Susanna Sophie Nel (born 27 August 1956) is a South African international lawn bowler.

Bowls career
In 2009 she won the fours silver medal at the Atlantic Bowls Championships and in 2011 she won the fours silver medal and triples bronze at the Atlantic Bowls Championships.

She competed in the women's fours and the women's triples events at the 2014 Commonwealth Games where she won a gold and bronze medal respectively.

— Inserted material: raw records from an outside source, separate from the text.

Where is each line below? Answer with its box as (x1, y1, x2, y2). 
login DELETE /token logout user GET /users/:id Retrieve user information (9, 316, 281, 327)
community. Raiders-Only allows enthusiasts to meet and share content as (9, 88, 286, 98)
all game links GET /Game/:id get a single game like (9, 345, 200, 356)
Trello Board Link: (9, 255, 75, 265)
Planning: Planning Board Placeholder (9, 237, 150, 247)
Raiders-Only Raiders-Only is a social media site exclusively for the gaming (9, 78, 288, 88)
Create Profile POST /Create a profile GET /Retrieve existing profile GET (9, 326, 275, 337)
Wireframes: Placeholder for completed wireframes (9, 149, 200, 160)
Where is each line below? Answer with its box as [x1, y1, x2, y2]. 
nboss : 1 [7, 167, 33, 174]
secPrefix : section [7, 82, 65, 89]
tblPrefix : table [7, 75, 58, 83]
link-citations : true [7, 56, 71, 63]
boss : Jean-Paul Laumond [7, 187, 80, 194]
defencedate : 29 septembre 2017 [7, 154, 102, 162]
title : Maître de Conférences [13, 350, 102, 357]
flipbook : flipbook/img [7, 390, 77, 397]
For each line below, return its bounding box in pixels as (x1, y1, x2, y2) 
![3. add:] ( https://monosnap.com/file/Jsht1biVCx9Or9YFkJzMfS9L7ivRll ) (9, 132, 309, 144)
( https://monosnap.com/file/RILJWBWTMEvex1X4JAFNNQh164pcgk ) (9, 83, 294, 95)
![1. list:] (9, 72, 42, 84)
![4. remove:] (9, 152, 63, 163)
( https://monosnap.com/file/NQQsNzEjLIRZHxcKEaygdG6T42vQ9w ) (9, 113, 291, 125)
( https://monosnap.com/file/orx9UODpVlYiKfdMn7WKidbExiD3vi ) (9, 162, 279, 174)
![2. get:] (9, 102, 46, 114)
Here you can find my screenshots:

She was the 2014 pairs runner-up at the National Championships, bowling for the Rustenberg Impala Bowls Club.

Nel picked up two bronze medals at the Atlantic Bowls Championships held at Cyprus (30 November – 13 December 2015), in the triples (along with Anneke Snyman and Sylvia Burns) and the fours.

In 2016, she won a bronze medal with Elma Davis and Sylvia Burns in the triples at the 2016 World Outdoor Bowls Championship in Christchurch.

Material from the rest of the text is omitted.